**Data to process:**
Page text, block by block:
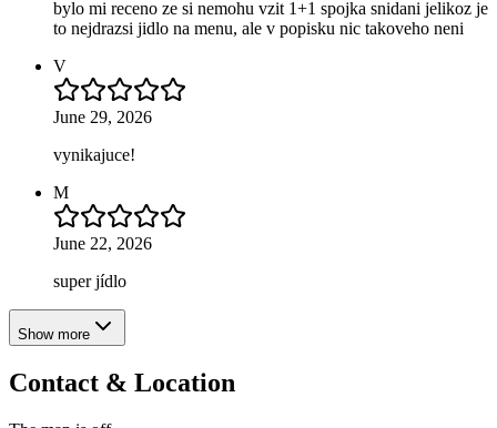
bylo mi receno ze si nemohu vzit 1+1 spojka snidani jelikoz je
to nejdrazsi jidlo na menu, ale v popisku nic takoveho neni
V
June 29, 2026
vynikajuce!
M
June 22, 2026
super jídlo
Show more
Contact & Location
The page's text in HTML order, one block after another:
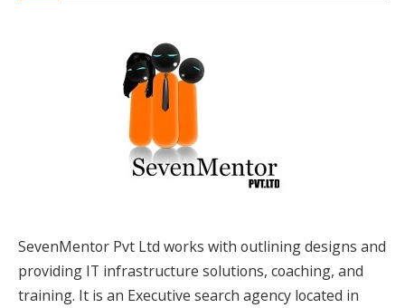
SevenMentor Pvt Ltd works with outlining designs and
providing IT infrastructure solutions, coaching, and
training. It is an Executive search agency located in
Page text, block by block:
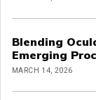
Blending
Emerging
MARCH 14, 2026
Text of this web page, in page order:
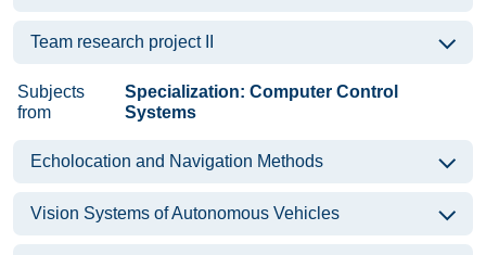
Team research project II
Subjects
from
Specialization: Computer Control
Systems
Echolocation and Navigation Methods
Vision Systems of Autonomous Vehicles
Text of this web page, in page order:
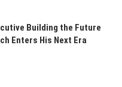
Building the Future
Enters His Next Era
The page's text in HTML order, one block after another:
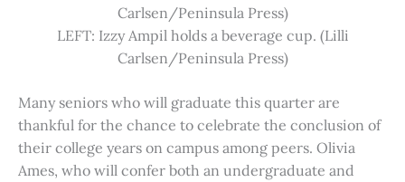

**Exercise:** Leaving the pictures out, write out all the material above exactly.

**Output below:**
Page text, block by block:
bylo mi receno ze si nemohu vzit 1+1 spojka snidani jelikoz je
to nejdrazsi jidlo na menu, ale v popisku nic takoveho neni
V
June 29, 2026
vynikajuce!
M
June 22, 2026
super jídlo
Show more
Contact & Location
The page's text in HTML order, one block after another:
SevenMentor Pvt Ltd works with outlining designs and
providing IT infrastructure solutions, coaching, and
training. It is an Executive search agency located in
Page text, block by block:
Blending
Emerging
MARCH 14, 2026
Text of this web page, in page order:
Team research project II
Subjects
from
Specialization: Computer Control
Systems
Echolocation and Navigation Methods
Vision Systems of Autonomous Vehicles
Text of this web page, in page order:
Building the Future
Enters His Next Era
The page's text in HTML order, one block after another:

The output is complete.